Paniekstoornis - behandeling
Er zijn twee behandelalgoritmes die onderscheiden worden op basis van de ernst van de paniekstoornis met of zonder agorafobie. De lichte paniekstoornis wordt in principe niet meer met medicatie behandeld, maar alleen met basisinterventies die voor alle patiënten aanbevolen zijn (psychoeducatie, activering, tegengaan van vermijding) aangevuld met eerste-stap interventies naar keuze (zelfhulp, counseling, psychosociale hulpverlening, e-health) en, indien deze onvoldoende baat bieden, met cognitieve gedragstherapie. In de behandeling van de ernstige paniekstoornis hebben antidepressiva wel een plaats gekregen. De behandelaar bepaalt in overleg met de patiënt of de behandeling zal bestaan uit basisinterventies gecombineerd met cognitieve gedragstherapie of basisinterventies gecombineerd met antidepressiva.
Medicatie
- SSRI's
De SSRI's zijn waarschijnlijk allen even effectief.

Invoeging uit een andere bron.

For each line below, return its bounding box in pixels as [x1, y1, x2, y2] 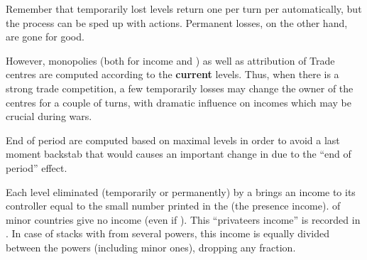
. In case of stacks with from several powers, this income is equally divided [6, 226, 329, 241]
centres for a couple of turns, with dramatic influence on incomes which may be [6, 94, 351, 109]
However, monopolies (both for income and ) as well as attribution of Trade [6, 53, 335, 67]
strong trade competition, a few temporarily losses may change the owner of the [6, 80, 354, 95]
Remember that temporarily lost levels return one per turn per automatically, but [6, 1, 362, 16]
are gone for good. [6, 29, 84, 44]
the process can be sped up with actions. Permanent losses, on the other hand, [6, 15, 348, 30]
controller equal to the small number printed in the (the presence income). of [6, 198, 341, 213]
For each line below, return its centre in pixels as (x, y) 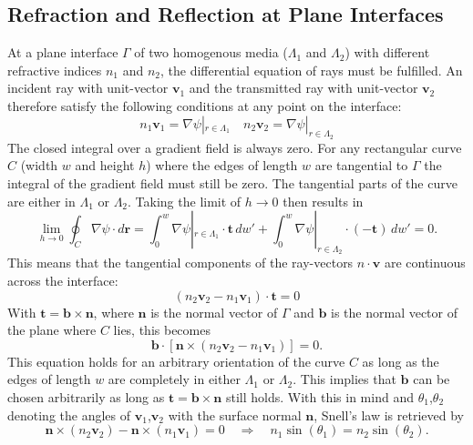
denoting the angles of (69, 415)
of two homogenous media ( (211, 52)
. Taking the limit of (185, 201)
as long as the (401, 361)
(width (39, 165)
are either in (41, 201)
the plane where (52, 330)
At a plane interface (63, 52)
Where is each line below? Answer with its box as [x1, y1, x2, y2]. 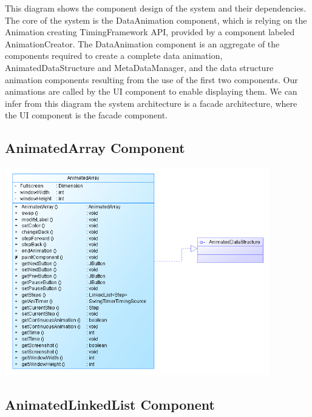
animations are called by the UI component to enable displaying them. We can [5, 85, 297, 98]
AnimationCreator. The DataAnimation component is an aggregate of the [5, 37, 280, 50]
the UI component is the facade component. [5, 109, 168, 121]
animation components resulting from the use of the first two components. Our [5, 73, 298, 86]
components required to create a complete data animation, [5, 49, 223, 62]
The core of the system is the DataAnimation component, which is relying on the [5, 13, 307, 26]
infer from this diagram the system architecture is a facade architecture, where [5, 97, 297, 109]
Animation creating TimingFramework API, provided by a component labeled [5, 25, 295, 38]
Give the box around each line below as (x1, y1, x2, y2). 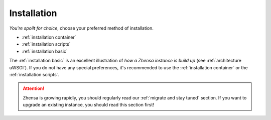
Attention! (23, 85, 45, 91)
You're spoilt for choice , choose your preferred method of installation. (9, 25, 154, 31)
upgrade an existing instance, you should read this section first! (23, 102, 155, 108)
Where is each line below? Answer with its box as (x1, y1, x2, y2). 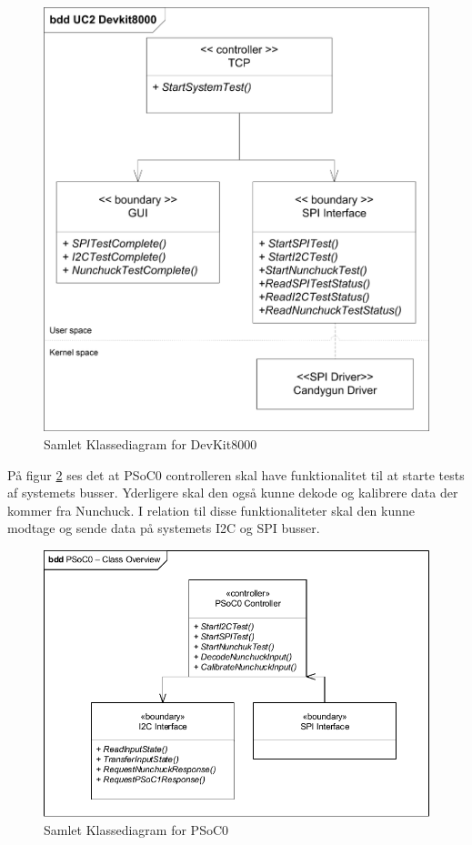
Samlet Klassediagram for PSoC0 (44, 820, 229, 839)
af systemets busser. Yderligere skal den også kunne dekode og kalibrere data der (7, 483, 458, 502)
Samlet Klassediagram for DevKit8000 (44, 434, 257, 453)
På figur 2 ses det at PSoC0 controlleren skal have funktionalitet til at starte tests (7, 465, 465, 484)
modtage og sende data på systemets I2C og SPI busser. (7, 518, 320, 538)
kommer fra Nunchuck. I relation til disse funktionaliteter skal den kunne (7, 500, 416, 519)
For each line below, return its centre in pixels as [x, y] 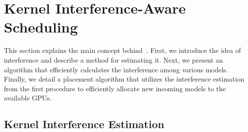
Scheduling [41, 27]
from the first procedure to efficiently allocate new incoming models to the [115, 88]
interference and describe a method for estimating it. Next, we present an [114, 59]
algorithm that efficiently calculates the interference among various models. [116, 69]
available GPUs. [28, 98]
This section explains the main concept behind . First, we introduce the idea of [123, 50]
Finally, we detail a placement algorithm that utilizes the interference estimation [124, 79]
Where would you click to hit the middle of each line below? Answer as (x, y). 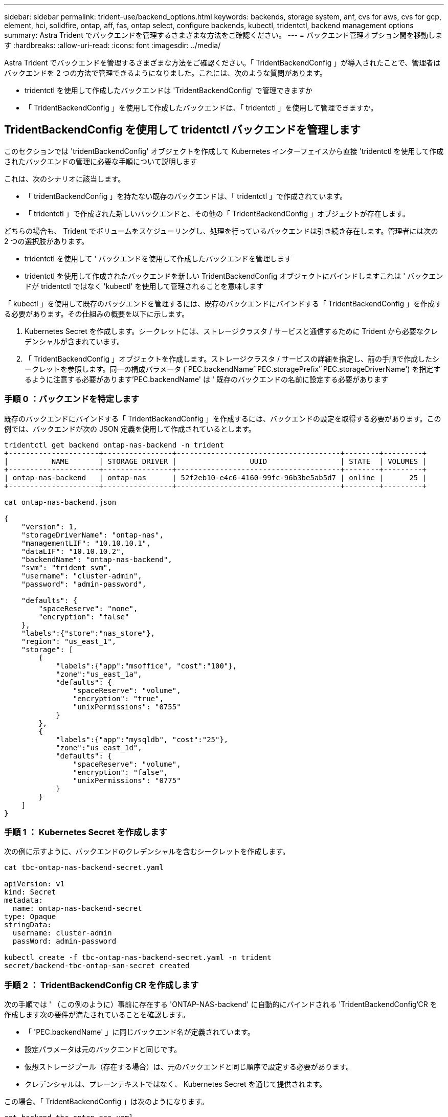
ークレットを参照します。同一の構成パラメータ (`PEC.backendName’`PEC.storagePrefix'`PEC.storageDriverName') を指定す (233, 369)
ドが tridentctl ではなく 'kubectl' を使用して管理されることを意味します (144, 286)
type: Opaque (30, 917)
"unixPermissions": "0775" (127, 780)
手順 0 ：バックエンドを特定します (72, 399)
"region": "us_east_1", (69, 641)
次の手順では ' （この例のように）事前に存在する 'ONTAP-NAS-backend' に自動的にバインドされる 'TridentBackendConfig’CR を (221, 1004)
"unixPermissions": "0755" (127, 707)
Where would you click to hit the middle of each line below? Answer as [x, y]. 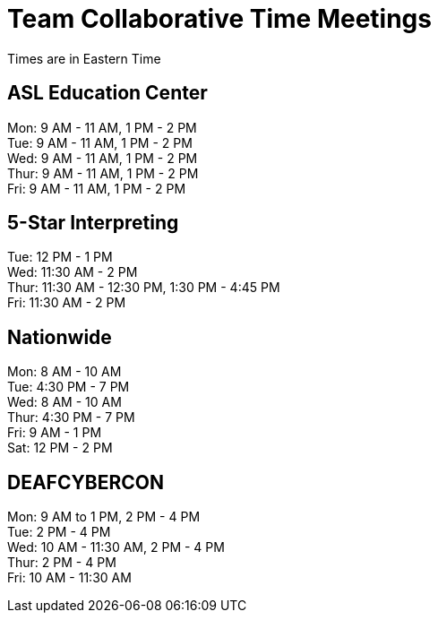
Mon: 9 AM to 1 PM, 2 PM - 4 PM [104, 517]
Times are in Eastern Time [84, 58]
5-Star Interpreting [93, 223]
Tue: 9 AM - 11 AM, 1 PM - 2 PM [100, 142]
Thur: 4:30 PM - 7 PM [71, 418]
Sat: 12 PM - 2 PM [60, 448]
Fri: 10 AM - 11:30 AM [69, 578]
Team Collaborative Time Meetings [219, 19]
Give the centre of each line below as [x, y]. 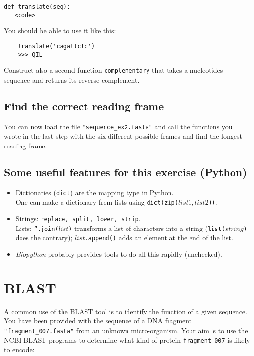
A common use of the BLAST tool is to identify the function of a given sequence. [126, 311]
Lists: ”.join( [37, 228]
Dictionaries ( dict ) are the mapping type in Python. [95, 192]
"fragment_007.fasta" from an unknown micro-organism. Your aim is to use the [126, 330]
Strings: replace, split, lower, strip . [78, 219]
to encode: [19, 349]
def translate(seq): [37, 7]
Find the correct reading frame [84, 106]
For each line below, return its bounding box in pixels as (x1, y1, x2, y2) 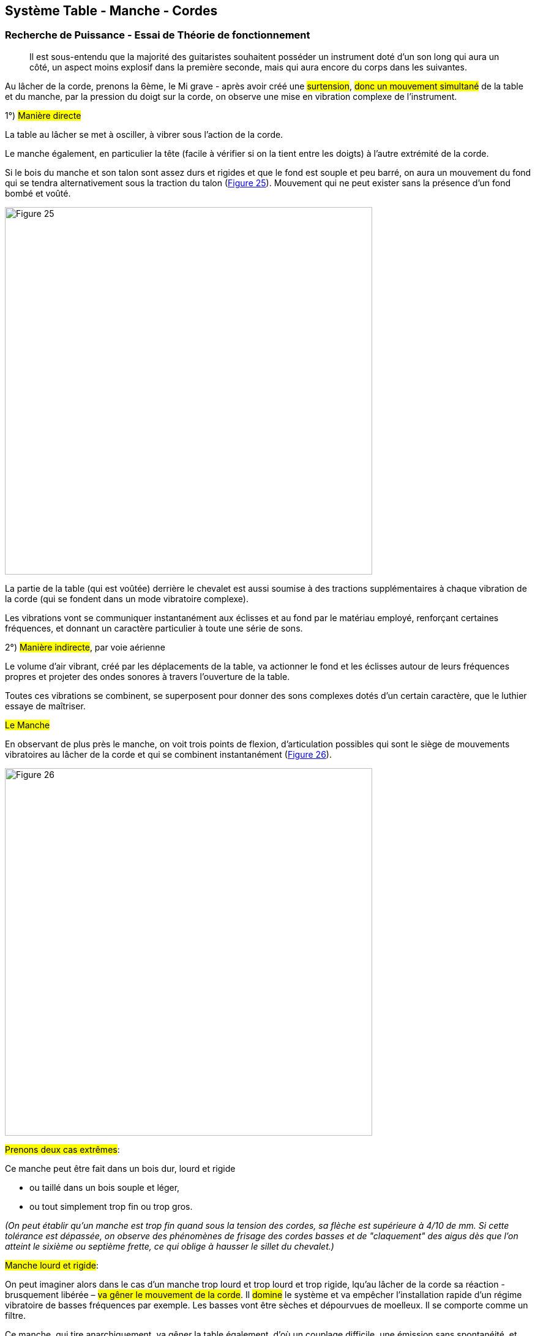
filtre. (5, 1310, 26, 1321)
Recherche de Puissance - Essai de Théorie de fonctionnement (5, 29, 310, 42)
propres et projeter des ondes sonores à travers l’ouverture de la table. (5, 671, 290, 682)
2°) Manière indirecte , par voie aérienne (5, 641, 165, 652)
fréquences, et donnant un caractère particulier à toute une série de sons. (5, 622, 303, 633)
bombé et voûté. (5, 187, 71, 198)
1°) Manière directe (5, 110, 81, 121)
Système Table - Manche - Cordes (5, 3, 218, 18)

Ze verminderen het aantal paniekaanvallen, reduceren de anticipatieangst (angst voor de angst) en hebben een gunstig effect op eventueel aanwezig vermijdingsgedrag. Met antidepressiva wordt na zes weken 50 tot 70% van de patiënten paniekvrij. Een SSRI is eerste keus bij de medicamenteuze behandeling van een paniekstoornis. Effect kan pas na minimaal vier weken verwacht worden. Bij angststoornissen zijn SSRI's zeer effectief bij de behandeling van de symptomen van angststoornissen bij kinderen en jeugdigen. - Tricyclische antidepressiva (TCA's)
Clomipramine en imipramine zijn waarschijnlijk even effectief als de SSRI's, andere zijn of onvoldoende onderzocht of onwerkzaam. Een TCA is nadat twee SSRI's zijn geprobeerd of een SSRI niet wordt verdragen een goed alternatief. Nadeel van de TCA'a is dat zijn vaak minder goed worden verdragen dan de SSRI's. - MAO-remmers
Fenelzine is uitgebreid onderzocht bij de paniekstoornis en is uitermate effectief. MAO-remmers hebben als nadeel dat een dieet gehouden moet worden. - Benzodiazepines
De effectiviteit van alprazolam, clonazepam en lorazepam bij de behandeling van een paniekstoornis is vastgesteld. Benzodiazepinen hebben vooral nut bij het snel verminderen van angst, vooral in het begin van het gebruik van SSRI's kan een (tijdelijke) toename van de angst ontstaan. Advies is om maximaal acht weken, een benzodiazepine te gebruiken, anders kan gewenning en verslaving optreden.
Behandelduur
In een recent overzichtsartikel wordt beschreven dat er onduidelijkheid bestaat rond de optimale behandelduur en het percentage patiënten dat na het staken van een behandeling klachtenvrij is. In de meeste behandelonderzoeken wordt gerapporteerd over behandelingen die in de regel niet meer dan drie maanden in beslag nemen. In die periode vinden bij cognitieve en gedragstherapeutische interventies acht tot twaalf zittingen plaats. Het blijkt dat vaak nabehandeling noodzakelijk is, soms gedurende vele jaren, zij het in een veel lagere frequentie. Bij medicamenteuze behandeling is er een minimale behandeltermijn van zes tot negen maanden nadat de werking van het middel is opgetreden.
Effectiviteit
Uit onderzoek blijkt dat zowel cognitieve therapie (CT), als SSRI’s als een combinatie van die twee effectief is met weinig terugval tot 1 jaar na beëindigen van de behandeling. De gecombineerde behandeling lijkt wel effectiever dan CT of SSRI's alleen. Patiënten die al veel langer aan de paniekstoornis leden, herstelden minder vaak dan in geval van recente pathologie en dat gold voor alle drie behandelingen.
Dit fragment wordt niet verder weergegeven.